Please work out how many of the lines below include "bunk". Only the number should be given.
::: Records provided :::
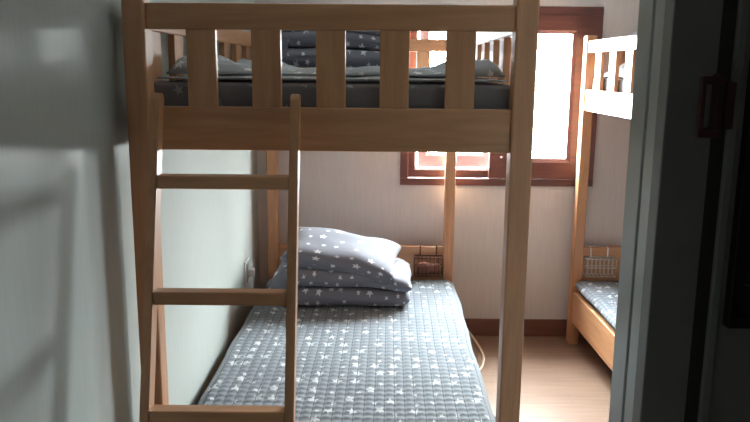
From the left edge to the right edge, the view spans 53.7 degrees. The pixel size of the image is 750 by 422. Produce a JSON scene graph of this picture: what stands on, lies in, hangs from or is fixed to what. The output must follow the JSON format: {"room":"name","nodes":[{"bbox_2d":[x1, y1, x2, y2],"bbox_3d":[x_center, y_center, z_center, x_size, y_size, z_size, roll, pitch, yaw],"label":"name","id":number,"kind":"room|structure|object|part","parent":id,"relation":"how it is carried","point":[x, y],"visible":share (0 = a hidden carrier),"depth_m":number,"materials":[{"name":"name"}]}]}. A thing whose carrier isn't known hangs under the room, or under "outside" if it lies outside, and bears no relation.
{"room":"dormitory bedroom","nodes":[
{"label":"dormitory bedroom","id":0,"kind":"room"},
{"bbox_2d":[0,0,259,421],"bbox_3d":[-0.689,0.056,1.320,0.100,2.320,5.770,1,11,0],"label":"wall","id":1,"kind":"structure","parent":0,"point":[70,348],"depth_m":1.64,"materials":[{"name":"paint"}]},
{"bbox_2d":[244,257,249,286],"bbox_3d":[-0.634,0.302,3.679,0.014,0.124,0.110,1,11,0],"label":"wall outlet","id":2,"kind":"object","parent":1,"relation":"attached to","point":[247,262],"visible":1,"depth_m":3.64,"materials":[{"name":"white plastic"}]},
{"bbox_2d":[246,261,249,282],"bbox_3d":[-0.630,0.302,3.679,0.006,0.096,0.072,1,11,0],"label":"socket","id":3,"kind":"object","parent":2,"relation":"attached to","point":[247,262],"depth_m":3.65,"materials":[{"name":"white plastic"}]},
{"bbox_2d":[249,268,254,288],"bbox_3d":[-0.620,0.506,3.842,0.027,0.482,0.252,0,11,-3],"label":"plug","id":4,"kind":"object","parent":1,"relation":"attached to","point":[252,270],"visible":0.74,"depth_m":3.68,"materials":[{"name":"white plastic"}]},
{"bbox_2d":[254,0,639,318],"bbox_3d":[0.765,-0.456,4.056,2.798,2.320,0.200,1,11,0],"label":"wall","id":5,"kind":"structure","parent":0,"point":[359,193],"depth_m":4.04,"materials":[{"name":"paint"}]},
{"bbox_2d":[400,6,603,186],"bbox_3d":[0.661,-0.614,3.996,1.042,0.942,0.214,1,11,0],"label":"window","id":6,"kind":"structure","parent":5,"relation":"in","point":[580,22],"depth_m":3.97,"materials":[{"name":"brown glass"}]},
{"bbox_3d":[0.161,-0.605,3.943,0.042,0.859,0.057,1,11,0],"label":"frame","id":7,"kind":"part","parent":6,"relation":"part of","materials":[{"name":"brown wood"}]},
{"bbox_3d":[0.408,-0.606,3.953,0.454,0.857,0.030,1,11,0],"label":"sash","id":8,"kind":"part","parent":6,"relation":"part of","materials":[{"name":"brown wood"}]},
{"bbox_3d":[0.449,-0.657,4.080,0.414,0.833,0.033,1,11,0],"label":"sash","id":9,"kind":"part","parent":6,"relation":"part of","materials":[{"name":"brown wood"}]},
{"bbox_3d":[0.872,-0.595,3.921,0.514,0.857,0.032,1,11,0],"label":"sash","id":10,"kind":"part","parent":6,"relation":"part of","materials":[{"name":"brown wood"}]},
{"bbox_3d":[1.155,-0.596,3.943,0.052,0.859,0.057,1,11,0],"label":"frame","id":11,"kind":"part","parent":6,"relation":"part of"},
{"bbox_2d":[464,318,583,336],"bbox_3d":[0.755,0.655,4.160,2.798,0.100,0.012,1,11,0],"label":"baseboard","id":12,"kind":"structure","parent":5,"relation":"attached to","point":[476,326],"depth_m":4.15,"materials":[{"name":"brown wood"}]},
{"bbox_2d":[470,336,611,421],"bbox_3d":[0.750,1.238,1.545,2.998,0.060,5.770,1,11,0],"label":"floor","id":13,"kind":"structure","parent":0,"point":[561,381],"depth_m":3.60,"materials":[{"name":"laminate"}]},
{"bbox_2d":[139,93,300,421],"bbox_3d":[-0.358,0.452,1.689,0.348,1.410,0.433,1,11,0],"label":"ladder","id":14,"kind":"object","parent":13,"relation":"on","point":[153,296],"visible":1,"depth_m":1.70,"materials":[{"name":"brown wood"}]},
{"bbox_3d":[-0.521,0.450,1.689,0.021,1.410,0.433,1,11,0],"label":"rail","id":15,"kind":"part","parent":14,"relation":"part of","materials":[{"name":"brown wood"}]},
{"bbox_3d":[-0.194,0.453,1.689,0.021,1.410,0.433,1,11,0],"label":"rail","id":16,"kind":"part","parent":14,"relation":"part of","materials":[{"name":"brown wood"}]},
{"bbox_2d":[121,0,539,421],"bbox_3d":[-0.095,0.097,2.921,0.991,1.647,2.090,1,11,1],"label":"bunk bed","id":17,"kind":"object","parent":13,"relation":"on","point":[473,32],"visible":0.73,"depth_m":1.80,"materials":[{"name":"brown wood"}]},
{"bbox_3d":[-0.583,0.282,1.932,0.054,1.647,0.060,1,11,1],"label":"post","id":18,"kind":"part","parent":17,"relation":"part of","materials":[{"name":"brown wood"}]},
{"bbox_3d":[-0.561,-0.662,2.784,0.028,0.061,1.970,1,11,1],"label":"guard rail","id":19,"kind":"part","parent":17,"relation":"part of","materials":[{"name":"brown wood"}]},
{"bbox_3d":[-0.543,-0.100,3.926,0.054,1.647,0.060,1,11,1],"label":"post","id":20,"kind":"part","parent":17,"relation":"part of","materials":[{"name":"brown wood"}]},
{"bbox_3d":[-0.108,-0.464,1.774,0.883,0.061,0.028,1,11,1],"label":"guard rail","id":21,"kind":"part","parent":17,"relation":"part of","materials":[{"name":"brown wood"}]},
{"bbox_2d":[154,79,509,108],"bbox_3d":[-0.090,-0.439,2.818,0.915,0.130,1.966,1,11,1],"label":"mattress","id":22,"kind":"object","parent":17,"relation":"on","point":[238,93],"visible":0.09,"depth_m":1.85,"materials":[{"name":"grey fabric"}]},
{"bbox_2d":[157,75,506,81],"bbox_3d":[-0.089,-0.514,2.798,0.875,0.012,1.940,1,11,1],"label":"pad","id":23,"kind":"object","parent":22,"relation":"on","point":[229,77],"visible":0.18,"depth_m":1.86,"materials":[{"name":"grey fabric"}]},
{"bbox_2d":[281,31,379,67],"bbox_3d":[-0.158,-0.752,3.418,0.608,0.175,0.466,0,11,-1],"label":"duvet","id":24,"kind":"object","parent":23,"relation":"on","point":[298,48],"visible":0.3,"depth_m":3.21,"materials":[{"name":"fabric"}]},
{"bbox_2d":[281,30,379,35],"bbox_3d":[-0.157,-0.849,3.371,0.563,0.186,0.375,0,11,-3],"label":"pillow","id":25,"kind":"object","parent":24,"relation":"on","point":[373,33],"visible":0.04,"depth_m":3.21,"materials":[{"name":"fabric"}]},
{"bbox_2d":[166,55,505,76],"bbox_3d":[-0.093,-0.510,2.585,0.907,0.064,1.260,1,11,1],"label":"blanket","id":26,"kind":"object","parent":23,"relation":"on","point":[483,67],"visible":0.59,"depth_m":2.00,"materials":[{"name":"grey fabric"}]},
{"bbox_3d":[-0.067,-0.848,3.779,0.883,0.061,0.028,1,11,1],"label":"guard rail","id":27,"kind":"part","parent":17,"relation":"part of","materials":[{"name":"brown wood"}]},
{"bbox_2d":[413,245,442,276],"bbox_3d":[0.285,0.265,3.954,0.154,0.154,0.090,1,11,0],"label":"wire basket","id":28,"kind":"object","parent":17,"relation":"hanging from","point":[436,255],"visible":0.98,"depth_m":3.92,"materials":[{"name":"black metal"}]},
{"bbox_2d":[417,262,439,274],"bbox_3d":[0.284,0.306,3.947,0.125,0.071,0.040,1,11,0],"label":"folded cloth","id":29,"kind":"object","parent":28,"relation":"in","point":[420,263],"visible":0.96,"depth_m":3.93,"materials":[{"name":"brown fabric"}]},
{"bbox_3d":[0.394,-0.088,3.909,0.054,1.647,0.060,1,11,1],"label":"post","id":30,"kind":"part","parent":17,"relation":"part of","materials":[{"name":"brown wood"}]},
{"bbox_3d":[0.386,-0.650,2.768,0.028,0.061,1.970,1,11,1],"label":"guard rail","id":31,"kind":"part","parent":17,"relation":"part of","materials":[{"name":"brown wood"}]},
{"bbox_3d":[0.354,0.294,1.916,0.054,1.647,0.060,1,11,1],"label":"post","id":32,"kind":"part","parent":17,"relation":"part of","materials":[{"name":"brown wood"}]},
{"bbox_2d":[468,330,484,370],"bbox_3d":[0.483,0.689,3.813,0.173,0.162,0.560,2,11,9],"label":"extension cord","id":33,"kind":"object","parent":13,"relation":"on","point":[470,333],"visible":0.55,"depth_m":3.92,"materials":[{"name":"white plastic"}]},
{"bbox_2d":[566,35,636,370],"bbox_3d":[1.574,0.110,2.935,0.991,1.647,2.090,0,11,-1],"label":"bunk bed","id":34,"kind":"object","parent":13,"relation":"on","point":[582,317],"visible":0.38,"depth_m":3.78,"materials":[{"name":"brown wood"}]},
{"bbox_3d":[1.092,-0.085,3.925,0.054,1.647,0.060,0,11,-1],"label":"post","id":35,"kind":"part","parent":34,"relation":"part of","materials":[{"name":"brown wood"}]},
{"bbox_2d":[579,292,614,329],"bbox_3d":[1.569,0.641,3.037,0.915,0.126,1.966,0,11,-1],"label":"mattress","id":36,"kind":"object","parent":34,"relation":"on","point":[579,292],"visible":0.02,"depth_m":3.69,"materials":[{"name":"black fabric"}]},
{"bbox_2d":[575,281,618,328],"bbox_3d":[1.565,0.573,3.024,0.980,0.046,1.943,0,11,-1],"label":"pad","id":37,"kind":"object","parent":36,"relation":"on","point":[603,295],"visible":0.09,"depth_m":3.73,"materials":[{"name":"grey fabric"}]},
{"bbox_2d":[583,246,616,276],"bbox_3d":[1.203,0.271,3.965,0.159,0.149,0.090,1,11,0],"label":"wire basket","id":38,"kind":"object","parent":34,"relation":"hanging from","point":[590,256],"visible":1,"depth_m":3.96,"materials":[{"name":"white metal"}]},
{"bbox_2d":[592,78,623,92],"bbox_3d":[1.579,-0.426,2.832,0.915,0.130,1.966,0,11,-1],"label":"mattress","id":39,"kind":"object","parent":34,"relation":"on","point":[621,80],"visible":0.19,"depth_m":3.54,"materials":[{"name":"grey fabric"}]},
{"bbox_2d":[604,63,624,76],"bbox_3d":[1.578,-0.583,3.006,0.871,0.099,1.490,0,11,-1],"label":"blanket","id":40,"kind":"object","parent":39,"relation":"on","point":[621,67],"visible":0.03,"depth_m":3.46,"materials":[{"name":"grey fabric"}]},
{"bbox_3d":[1.108,-0.647,2.783,0.028,0.061,1.970,0,11,-1],"label":"guard rail","id":41,"kind":"part","parent":34,"relation":"part of","materials":[{"name":"brown wood"}]},
{"bbox_3d":[0.760,0.116,1.078,2.798,2.320,0.097,1,11,0],"label":"wall","id":42,"kind":"structure","parent":0,"visible":0},
{"bbox_2d":[609,0,665,421],"bbox_3d":[0.400,0.240,1.105,0.056,2.060,0.118,1,11,0],"label":"trim","id":43,"kind":"structure","parent":42,"relation":"attached to","point":[651,12],"depth_m":1.06,"materials":[{"name":"grey paint"}]},
{"bbox_2d":[632,0,749,421],"bbox_3d":[0.831,0.261,1.012,0.933,2.040,0.062,1,11,0],"label":"door","id":44,"kind":"structure","parent":42,"relation":"in","point":[693,364],"depth_m":0.96,"materials":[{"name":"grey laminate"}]},
{"bbox_3d":[0.428,-0.133,0.926,0.008,0.076,0.020,1,11,0],"label":"handle","id":45,"kind":"part","parent":44,"relation":"part of","materials":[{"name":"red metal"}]},
{"bbox_3d":[0.440,-0.131,0.922,0.011,0.058,0.012,1,11,0],"label":"latch plate","id":46,"kind":"part","parent":44,"relation":"part of","materials":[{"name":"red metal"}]},
{"bbox_3d":[0.805,-0.232,0.908,0.674,0.792,0.018,1,11,0],"label":"glass frame","id":47,"kind":"part","parent":44,"relation":"part of","materials":[{"name":"black"}]},
{"bbox_3d":[0.805,-0.233,0.912,0.642,0.760,0.006,1,11,0],"label":"pane","id":48,"kind":"part","parent":44,"relation":"part of","materials":[{"name":"black glass"}]},
{"bbox_3d":[-0.099,0.629,3.023,0.915,0.126,1.966,1,11,1],"label":"mattress","id":49,"kind":"object","parent":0,"visible":0},
{"bbox_2d":[197,279,495,421],"bbox_3d":[-0.097,0.574,3.006,1.018,0.071,1.955,1,11,1],"label":"pad","id":50,"kind":"object","parent":49,"relation":"on","point":[415,361],"visible":0.73,"depth_m":2.81,"materials":[{"name":"grey fabric"}]},
{"bbox_2d":[270,257,411,305],"bbox_3d":[-0.155,0.320,3.635,0.668,0.188,0.440,1,11,1],"label":"duvet","id":51,"kind":"object","parent":50,"relation":"on","point":[316,287],"visible":0.71,"depth_m":3.44,"materials":[{"name":"fabric"}]},
{"bbox_2d":[280,227,400,282],"bbox_3d":[-0.153,0.209,3.594,0.544,0.209,0.375,1,11,5],"label":"pillow","id":52,"kind":"object","parent":51,"relation":"on","point":[327,249],"visible":0.87,"depth_m":3.47,"materials":[{"name":"fabric"}]}
]}
:::
*Answer to the exercise*
2